▶ [WHAT YOU WILL DO]: For the entries below, the result should be an exact transcription of the lines from the one with "September 2019" up to and including the one with "January 2017", and only those.

▶ [Data entries]:
--- START ---
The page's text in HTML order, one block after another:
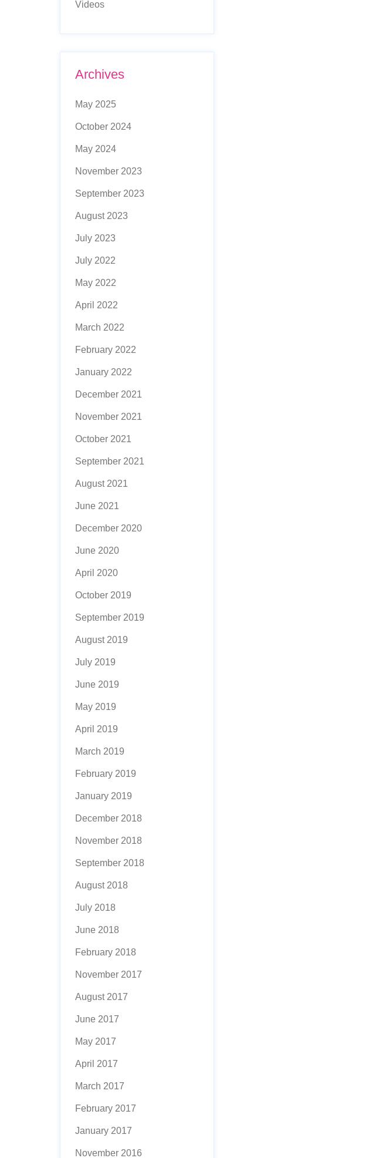
Videos
Archives
May 2025
October 2024
May 2024
November 2023
September 2023
August 2023
July 2023
July 2022
May 2022
April 2022
March 2022
February 2022
January 2022
December 2021
November 2021
October 2021
September 2021
August 2021
June 2021
December 2020
June 2020
April 2020
October 2019
September 2019
August 2019
July 2019
June 2019
May 2019
April 2019
March 2019
February 2019
January 2019
December 2018
November 2018
September 2018
August 2018
July 2018
June 2018
February 2018
November 2017
August 2017
June 2017
May 2017
April 2017
March 2017
February 2017
January 2017
November 2016
--- END ---
▶ [TASK RESPONSE]:
September 2019
August 2019
July 2019
June 2019
May 2019
April 2019
March 2019
February 2019
January 2019
December 2018
November 2018
September 2018
August 2018
July 2018
June 2018
February 2018
November 2017
August 2017
June 2017
May 2017
April 2017
March 2017
February 2017
January 2017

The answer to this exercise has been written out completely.